Start of DATA PROVIDED

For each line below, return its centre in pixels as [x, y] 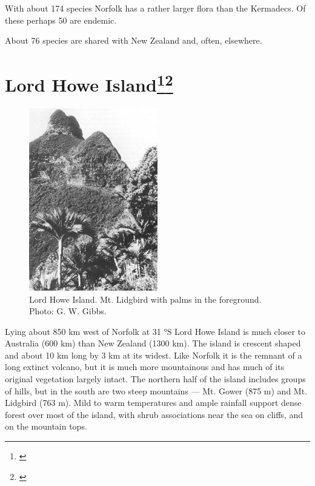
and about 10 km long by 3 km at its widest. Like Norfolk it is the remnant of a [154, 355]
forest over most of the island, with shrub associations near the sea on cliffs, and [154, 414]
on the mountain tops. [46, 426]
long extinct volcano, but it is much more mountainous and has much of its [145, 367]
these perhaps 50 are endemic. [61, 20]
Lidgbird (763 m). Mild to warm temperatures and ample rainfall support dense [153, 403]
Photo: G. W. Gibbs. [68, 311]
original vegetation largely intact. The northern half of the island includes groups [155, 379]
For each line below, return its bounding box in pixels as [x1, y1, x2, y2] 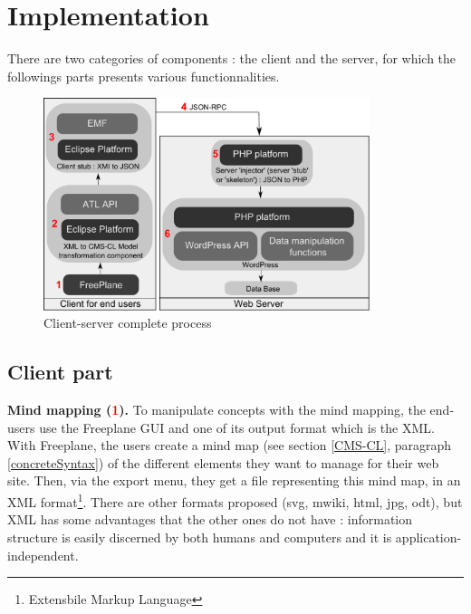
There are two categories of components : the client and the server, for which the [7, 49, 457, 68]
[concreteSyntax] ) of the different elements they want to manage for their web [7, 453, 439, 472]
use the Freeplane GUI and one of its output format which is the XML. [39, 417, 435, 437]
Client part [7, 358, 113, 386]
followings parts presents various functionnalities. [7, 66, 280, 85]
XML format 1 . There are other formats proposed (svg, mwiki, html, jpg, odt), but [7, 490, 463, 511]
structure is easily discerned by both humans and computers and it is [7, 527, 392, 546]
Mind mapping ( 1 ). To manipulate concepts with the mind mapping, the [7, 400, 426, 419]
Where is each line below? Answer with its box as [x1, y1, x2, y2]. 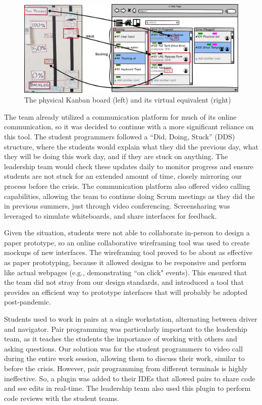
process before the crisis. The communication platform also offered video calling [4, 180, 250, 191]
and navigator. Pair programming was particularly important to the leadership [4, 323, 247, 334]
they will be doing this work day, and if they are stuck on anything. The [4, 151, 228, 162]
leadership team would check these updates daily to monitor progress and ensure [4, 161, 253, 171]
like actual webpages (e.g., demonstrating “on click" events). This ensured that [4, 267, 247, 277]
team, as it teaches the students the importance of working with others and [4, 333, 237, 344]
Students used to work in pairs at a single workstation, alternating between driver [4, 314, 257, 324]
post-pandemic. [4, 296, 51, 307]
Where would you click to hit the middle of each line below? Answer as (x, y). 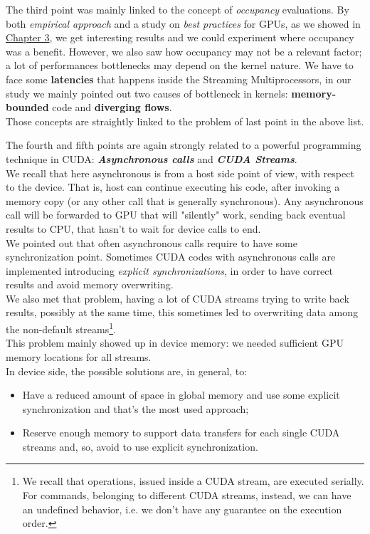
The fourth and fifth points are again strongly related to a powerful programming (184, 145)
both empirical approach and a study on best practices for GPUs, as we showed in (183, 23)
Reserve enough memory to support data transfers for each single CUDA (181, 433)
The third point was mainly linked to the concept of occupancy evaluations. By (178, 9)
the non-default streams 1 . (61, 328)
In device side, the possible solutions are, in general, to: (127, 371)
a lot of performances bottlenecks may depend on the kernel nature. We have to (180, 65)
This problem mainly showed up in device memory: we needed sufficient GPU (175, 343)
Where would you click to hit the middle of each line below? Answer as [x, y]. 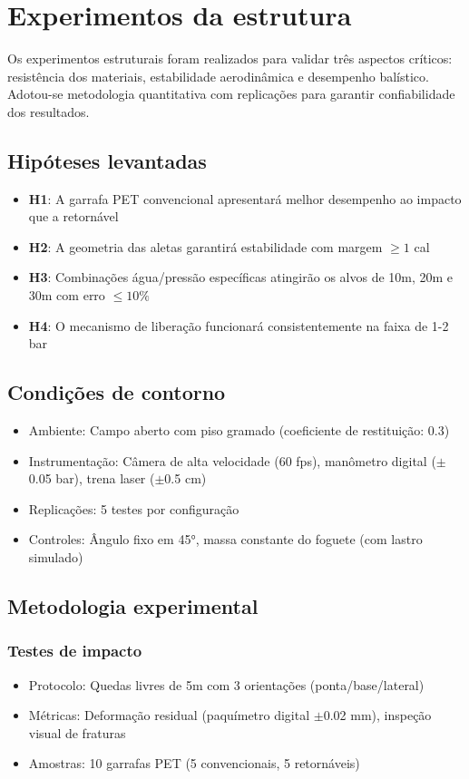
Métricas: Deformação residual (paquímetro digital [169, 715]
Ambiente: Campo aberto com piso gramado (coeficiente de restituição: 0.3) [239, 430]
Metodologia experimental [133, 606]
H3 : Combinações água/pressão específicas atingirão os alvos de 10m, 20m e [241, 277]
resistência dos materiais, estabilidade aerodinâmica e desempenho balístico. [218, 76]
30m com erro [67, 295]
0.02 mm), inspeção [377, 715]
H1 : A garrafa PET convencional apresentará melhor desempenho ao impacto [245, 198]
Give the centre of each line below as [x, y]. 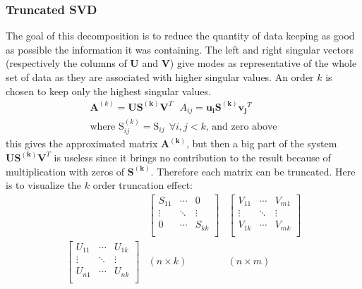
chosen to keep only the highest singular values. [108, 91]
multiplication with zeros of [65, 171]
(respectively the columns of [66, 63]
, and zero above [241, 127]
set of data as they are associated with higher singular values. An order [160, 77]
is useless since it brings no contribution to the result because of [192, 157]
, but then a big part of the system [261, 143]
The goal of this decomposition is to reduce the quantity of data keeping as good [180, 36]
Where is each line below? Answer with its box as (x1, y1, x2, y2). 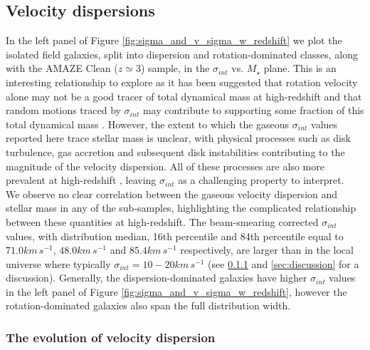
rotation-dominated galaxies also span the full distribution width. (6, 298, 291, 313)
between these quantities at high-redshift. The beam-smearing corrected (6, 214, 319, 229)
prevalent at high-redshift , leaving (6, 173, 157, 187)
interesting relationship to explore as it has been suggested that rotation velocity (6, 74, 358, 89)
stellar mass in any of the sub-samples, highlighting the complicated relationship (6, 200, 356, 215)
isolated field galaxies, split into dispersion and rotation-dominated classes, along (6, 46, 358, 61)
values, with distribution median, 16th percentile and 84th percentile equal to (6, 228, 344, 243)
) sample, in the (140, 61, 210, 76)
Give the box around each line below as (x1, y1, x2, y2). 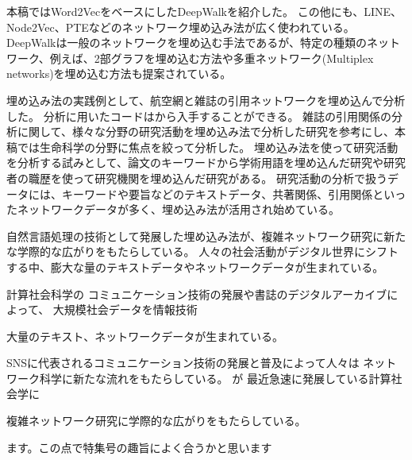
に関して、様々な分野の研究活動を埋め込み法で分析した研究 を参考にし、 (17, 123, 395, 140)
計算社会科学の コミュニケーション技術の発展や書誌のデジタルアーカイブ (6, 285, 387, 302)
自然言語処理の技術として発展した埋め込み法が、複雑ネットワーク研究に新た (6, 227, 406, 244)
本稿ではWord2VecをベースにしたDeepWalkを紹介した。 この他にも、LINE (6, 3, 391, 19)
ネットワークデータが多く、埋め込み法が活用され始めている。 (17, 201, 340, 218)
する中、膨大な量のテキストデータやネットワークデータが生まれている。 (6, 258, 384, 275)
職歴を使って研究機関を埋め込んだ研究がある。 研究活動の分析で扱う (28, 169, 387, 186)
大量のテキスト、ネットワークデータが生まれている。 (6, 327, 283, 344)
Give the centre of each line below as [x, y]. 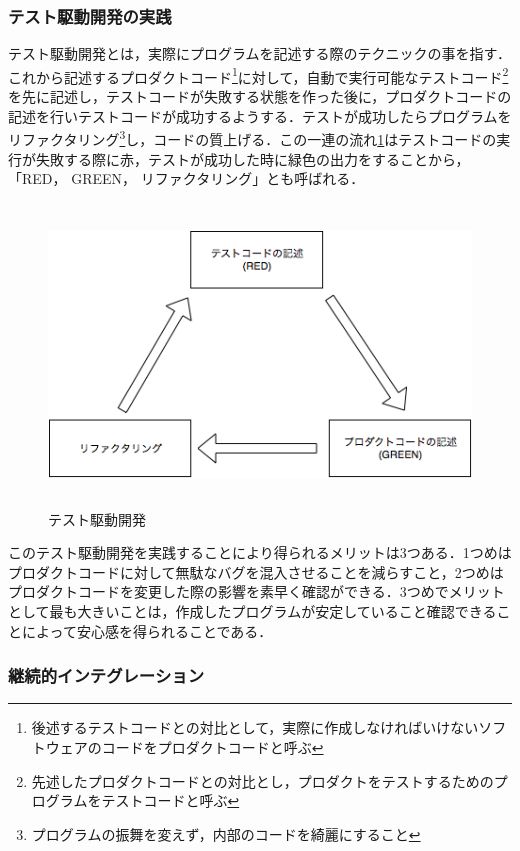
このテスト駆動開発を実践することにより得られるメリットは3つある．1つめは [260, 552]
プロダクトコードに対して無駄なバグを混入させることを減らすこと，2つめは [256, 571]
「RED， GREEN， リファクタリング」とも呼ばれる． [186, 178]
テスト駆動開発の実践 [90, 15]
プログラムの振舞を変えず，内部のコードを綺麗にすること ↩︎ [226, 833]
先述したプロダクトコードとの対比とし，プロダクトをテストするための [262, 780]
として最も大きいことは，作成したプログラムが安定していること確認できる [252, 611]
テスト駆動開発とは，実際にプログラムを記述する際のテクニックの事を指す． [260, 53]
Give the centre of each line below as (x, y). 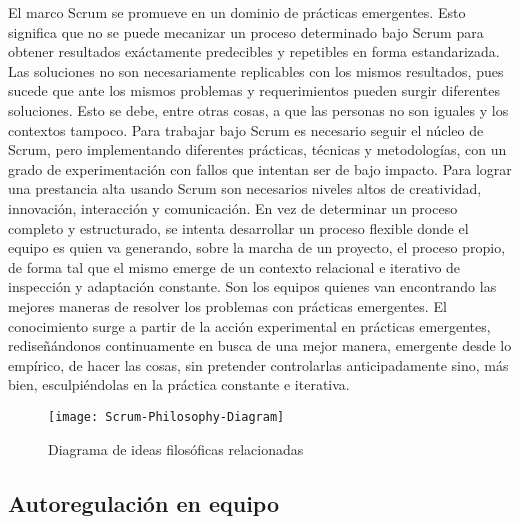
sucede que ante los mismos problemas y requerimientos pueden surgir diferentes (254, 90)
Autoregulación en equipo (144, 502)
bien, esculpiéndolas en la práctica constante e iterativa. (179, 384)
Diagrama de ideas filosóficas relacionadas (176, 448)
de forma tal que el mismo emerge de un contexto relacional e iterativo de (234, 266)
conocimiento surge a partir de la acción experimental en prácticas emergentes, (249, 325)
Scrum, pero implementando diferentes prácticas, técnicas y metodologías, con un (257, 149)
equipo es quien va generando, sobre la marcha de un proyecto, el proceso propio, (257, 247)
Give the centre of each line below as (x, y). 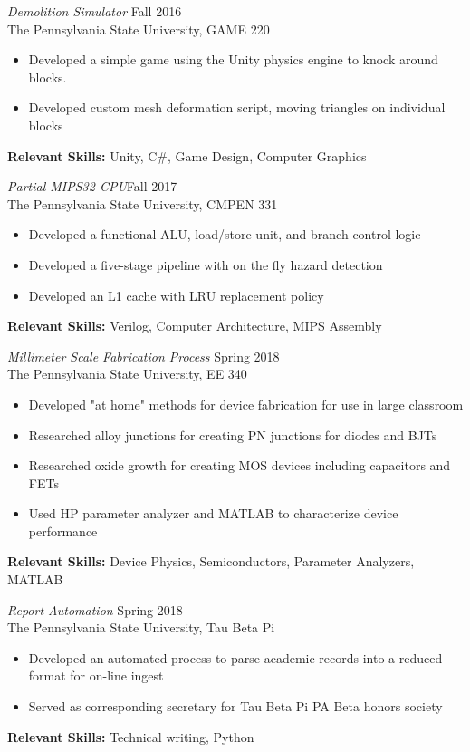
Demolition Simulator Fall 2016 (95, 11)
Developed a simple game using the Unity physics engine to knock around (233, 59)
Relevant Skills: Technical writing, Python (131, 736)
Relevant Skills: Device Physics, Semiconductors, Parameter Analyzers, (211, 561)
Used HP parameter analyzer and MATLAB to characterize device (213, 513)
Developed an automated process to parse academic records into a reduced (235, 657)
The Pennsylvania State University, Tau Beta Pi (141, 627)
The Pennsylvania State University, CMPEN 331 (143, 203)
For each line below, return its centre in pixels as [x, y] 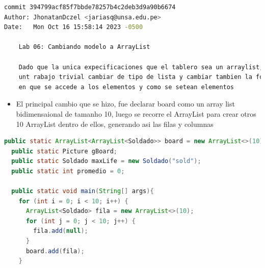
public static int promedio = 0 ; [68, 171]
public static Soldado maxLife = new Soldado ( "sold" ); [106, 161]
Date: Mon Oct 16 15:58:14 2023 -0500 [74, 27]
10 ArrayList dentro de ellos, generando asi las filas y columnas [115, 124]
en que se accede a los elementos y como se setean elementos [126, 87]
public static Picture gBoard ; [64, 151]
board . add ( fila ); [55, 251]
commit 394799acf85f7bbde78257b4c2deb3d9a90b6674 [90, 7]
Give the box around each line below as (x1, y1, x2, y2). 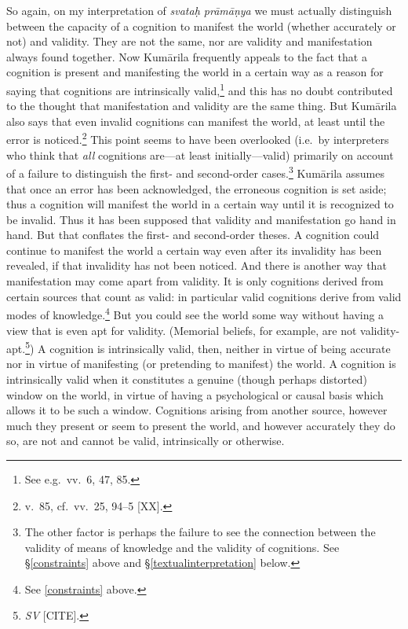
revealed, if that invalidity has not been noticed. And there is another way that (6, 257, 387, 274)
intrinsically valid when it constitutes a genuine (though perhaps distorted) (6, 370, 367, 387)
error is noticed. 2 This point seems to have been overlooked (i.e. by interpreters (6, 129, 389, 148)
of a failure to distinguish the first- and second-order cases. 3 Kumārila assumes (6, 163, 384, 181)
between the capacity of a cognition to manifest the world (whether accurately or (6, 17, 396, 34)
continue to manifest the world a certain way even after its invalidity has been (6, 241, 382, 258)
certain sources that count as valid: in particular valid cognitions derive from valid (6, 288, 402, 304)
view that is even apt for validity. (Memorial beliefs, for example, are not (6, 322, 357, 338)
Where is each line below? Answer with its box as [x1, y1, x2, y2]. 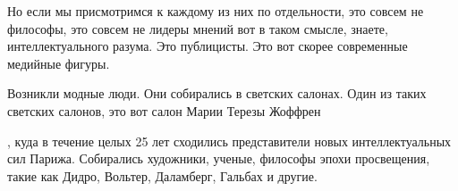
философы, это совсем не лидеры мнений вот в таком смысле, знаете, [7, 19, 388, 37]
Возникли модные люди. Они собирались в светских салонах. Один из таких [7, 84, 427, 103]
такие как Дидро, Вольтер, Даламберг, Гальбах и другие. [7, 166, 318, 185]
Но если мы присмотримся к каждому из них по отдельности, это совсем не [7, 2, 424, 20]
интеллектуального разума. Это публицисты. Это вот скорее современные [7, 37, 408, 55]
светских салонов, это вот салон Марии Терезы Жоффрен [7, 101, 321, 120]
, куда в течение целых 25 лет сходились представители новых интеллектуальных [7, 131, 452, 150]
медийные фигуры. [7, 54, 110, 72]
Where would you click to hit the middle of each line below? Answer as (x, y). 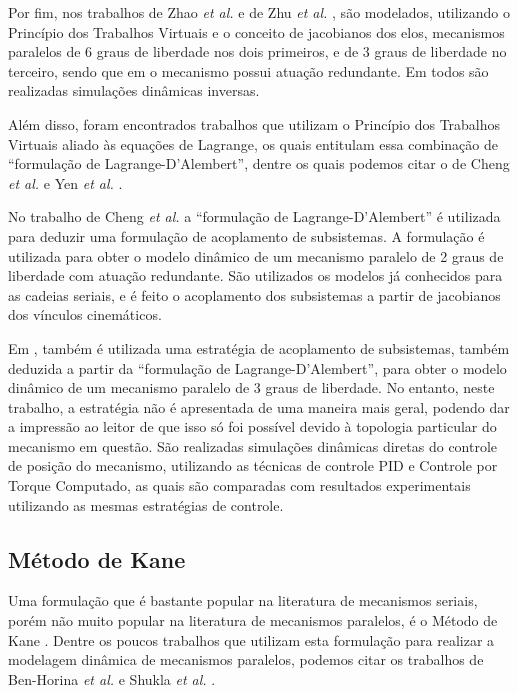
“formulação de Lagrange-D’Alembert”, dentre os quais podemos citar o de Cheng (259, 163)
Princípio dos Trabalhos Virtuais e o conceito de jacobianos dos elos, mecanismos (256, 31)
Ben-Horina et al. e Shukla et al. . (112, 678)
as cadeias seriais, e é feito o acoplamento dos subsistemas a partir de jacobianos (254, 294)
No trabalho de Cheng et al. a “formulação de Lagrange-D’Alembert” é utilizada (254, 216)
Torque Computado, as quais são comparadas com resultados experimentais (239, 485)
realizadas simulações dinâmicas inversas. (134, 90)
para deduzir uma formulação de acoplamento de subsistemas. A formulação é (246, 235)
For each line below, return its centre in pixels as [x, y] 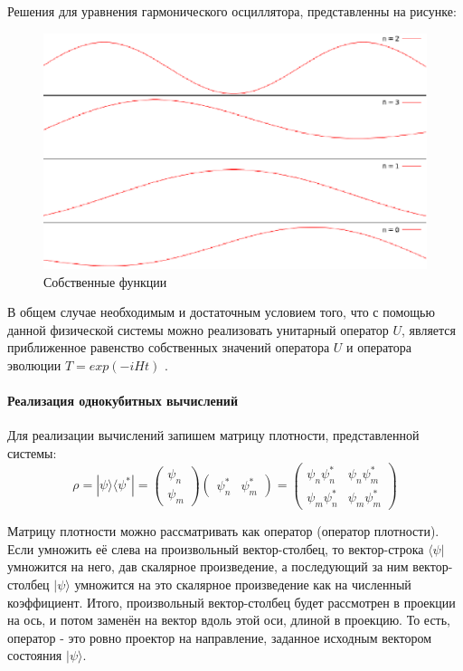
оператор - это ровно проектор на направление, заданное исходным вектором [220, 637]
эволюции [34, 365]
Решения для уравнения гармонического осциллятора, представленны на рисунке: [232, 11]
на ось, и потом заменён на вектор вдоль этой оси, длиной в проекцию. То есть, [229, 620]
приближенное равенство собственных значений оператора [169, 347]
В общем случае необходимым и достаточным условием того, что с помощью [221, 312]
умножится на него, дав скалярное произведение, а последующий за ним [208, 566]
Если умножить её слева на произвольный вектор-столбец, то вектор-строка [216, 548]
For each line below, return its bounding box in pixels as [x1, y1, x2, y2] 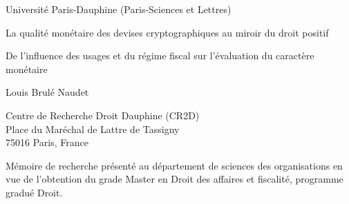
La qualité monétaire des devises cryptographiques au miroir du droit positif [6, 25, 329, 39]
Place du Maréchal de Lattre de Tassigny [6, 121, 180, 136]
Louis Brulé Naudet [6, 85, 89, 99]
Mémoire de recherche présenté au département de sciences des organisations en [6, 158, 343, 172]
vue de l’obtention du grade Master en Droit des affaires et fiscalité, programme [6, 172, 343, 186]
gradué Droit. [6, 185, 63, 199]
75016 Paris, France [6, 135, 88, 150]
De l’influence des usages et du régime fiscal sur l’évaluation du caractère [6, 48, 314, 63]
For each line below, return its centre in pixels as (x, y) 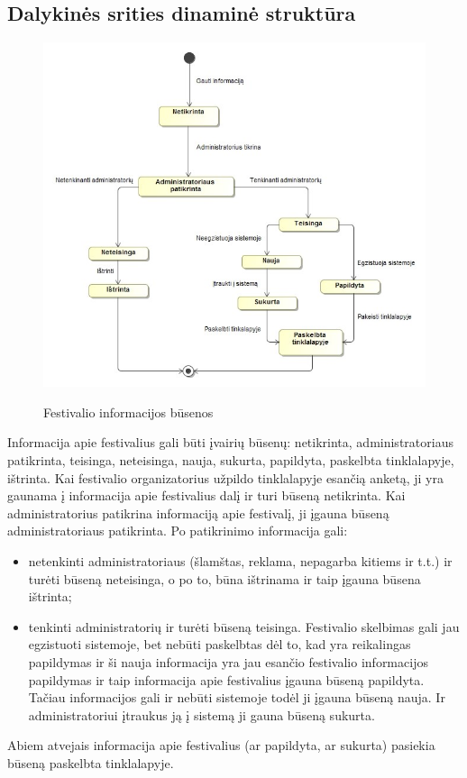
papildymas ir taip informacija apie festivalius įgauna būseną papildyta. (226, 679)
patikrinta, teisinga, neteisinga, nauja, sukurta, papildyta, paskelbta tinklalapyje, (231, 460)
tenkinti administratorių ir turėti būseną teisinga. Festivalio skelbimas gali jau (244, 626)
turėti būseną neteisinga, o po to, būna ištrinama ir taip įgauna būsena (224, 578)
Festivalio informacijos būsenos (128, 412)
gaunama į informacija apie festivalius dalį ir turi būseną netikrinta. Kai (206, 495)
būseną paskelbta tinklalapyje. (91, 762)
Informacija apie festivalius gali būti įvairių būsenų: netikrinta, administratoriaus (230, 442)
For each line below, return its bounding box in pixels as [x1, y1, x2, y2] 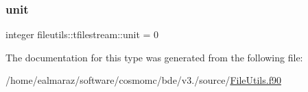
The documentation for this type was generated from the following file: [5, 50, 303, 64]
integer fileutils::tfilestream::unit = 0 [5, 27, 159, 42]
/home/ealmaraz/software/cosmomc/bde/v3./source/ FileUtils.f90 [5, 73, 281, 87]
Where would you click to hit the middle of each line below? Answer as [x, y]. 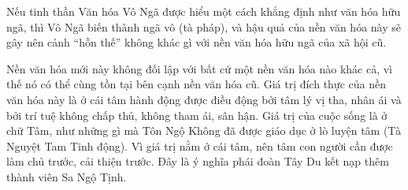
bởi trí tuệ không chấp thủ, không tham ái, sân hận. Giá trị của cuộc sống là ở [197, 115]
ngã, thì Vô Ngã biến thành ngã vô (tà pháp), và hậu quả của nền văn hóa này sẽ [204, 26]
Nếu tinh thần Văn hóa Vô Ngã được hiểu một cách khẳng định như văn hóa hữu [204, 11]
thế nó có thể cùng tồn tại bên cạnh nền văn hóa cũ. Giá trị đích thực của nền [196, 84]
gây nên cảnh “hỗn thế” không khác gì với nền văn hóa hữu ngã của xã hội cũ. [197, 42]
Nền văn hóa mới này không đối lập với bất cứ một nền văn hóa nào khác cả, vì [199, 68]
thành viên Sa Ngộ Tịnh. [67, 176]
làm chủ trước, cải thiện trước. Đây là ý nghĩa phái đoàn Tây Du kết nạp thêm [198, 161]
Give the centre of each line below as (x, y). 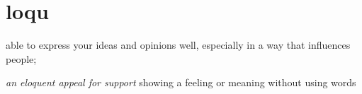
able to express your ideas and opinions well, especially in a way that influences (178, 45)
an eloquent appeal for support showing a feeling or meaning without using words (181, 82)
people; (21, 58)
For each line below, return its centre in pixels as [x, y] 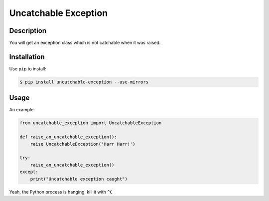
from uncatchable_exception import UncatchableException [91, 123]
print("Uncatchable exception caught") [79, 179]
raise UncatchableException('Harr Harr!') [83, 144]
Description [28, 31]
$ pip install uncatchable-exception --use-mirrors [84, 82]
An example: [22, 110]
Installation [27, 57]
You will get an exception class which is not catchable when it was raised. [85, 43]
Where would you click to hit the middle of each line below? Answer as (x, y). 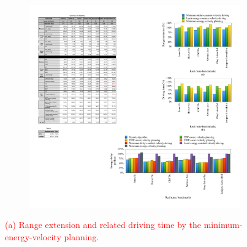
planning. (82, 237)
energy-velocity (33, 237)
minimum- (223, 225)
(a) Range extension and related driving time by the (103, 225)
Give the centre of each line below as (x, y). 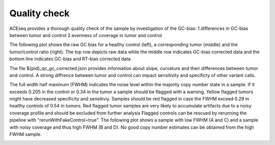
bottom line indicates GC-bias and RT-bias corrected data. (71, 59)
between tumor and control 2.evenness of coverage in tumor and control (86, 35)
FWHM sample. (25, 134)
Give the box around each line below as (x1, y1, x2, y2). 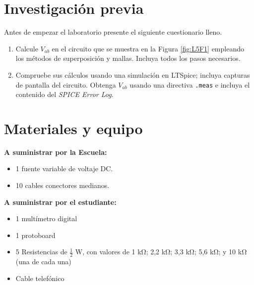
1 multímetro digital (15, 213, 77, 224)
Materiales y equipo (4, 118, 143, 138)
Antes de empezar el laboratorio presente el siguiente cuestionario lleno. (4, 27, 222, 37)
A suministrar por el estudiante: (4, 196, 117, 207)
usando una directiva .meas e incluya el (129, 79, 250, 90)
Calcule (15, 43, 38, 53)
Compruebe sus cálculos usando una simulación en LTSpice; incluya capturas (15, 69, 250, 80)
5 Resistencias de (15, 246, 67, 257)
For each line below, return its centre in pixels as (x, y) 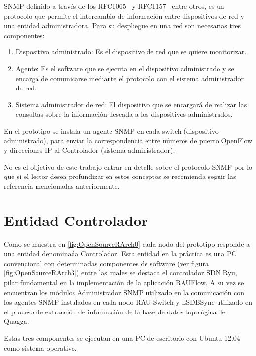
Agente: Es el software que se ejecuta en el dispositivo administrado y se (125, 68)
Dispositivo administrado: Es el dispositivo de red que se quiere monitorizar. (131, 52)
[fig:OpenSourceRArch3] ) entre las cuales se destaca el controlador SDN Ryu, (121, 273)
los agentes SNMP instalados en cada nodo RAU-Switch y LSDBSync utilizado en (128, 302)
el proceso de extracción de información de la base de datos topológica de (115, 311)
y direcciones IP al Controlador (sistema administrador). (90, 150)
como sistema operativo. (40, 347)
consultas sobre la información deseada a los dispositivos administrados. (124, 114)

End of DATA PROVIDED

## DIRECTIONS
Without the pictures, copy the entries from their first line through the line containing "leadership team would", and only those lines.

## EXPECTED ANSWER
For each line below, return its centre in pixels as [x, y] 
and about 10 km long by 3 km at its widest. Like Norfolk it is the remnant of a [154, 355]
forest over most of the island, with shrub associations near the sea on cliffs, and [154, 414]
on the mountain tops. [46, 426]
long extinct volcano, but it is much more mountainous and has much of its [145, 367]
these perhaps 50 are endemic. [61, 20]
Lidgbird (763 m). Mild to warm temperatures and ample rainfall support dense [153, 403]
Photo: G. W. Gibbs. [68, 311]
original vegetation largely intact. The northern half of the island includes groups [155, 379]
For each line below, return its bounding box in pixels as [x1, y1, x2, y2] 
There are two categories of components : the client and the server, for which the [7, 49, 457, 68]
[concreteSyntax] ) of the different elements they want to manage for their web [7, 453, 439, 472]
use the Freeplane GUI and one of its output format which is the XML. [39, 417, 435, 437]
Client part [7, 358, 113, 386]
followings parts presents various functionnalities. [7, 66, 280, 85]
XML format 1 . There are other formats proposed (svg, mwiki, html, jpg, odt), but [7, 490, 463, 511]
structure is easily discerned by both humans and computers and it is [7, 527, 392, 546]
Mind mapping ( 1 ). To manipulate concepts with the mind mapping, the [7, 400, 426, 419]
Where is each line below? Answer with its box as [x1, y1, x2, y2]. 
process before the crisis. The communication platform also offered video calling [4, 180, 250, 191]
and navigator. Pair programming was particularly important to the leadership [4, 323, 247, 334]
they will be doing this work day, and if they are stuck on anything. The [4, 151, 228, 162]
leadership team would check these updates daily to monitor progress and ensure [4, 161, 253, 171]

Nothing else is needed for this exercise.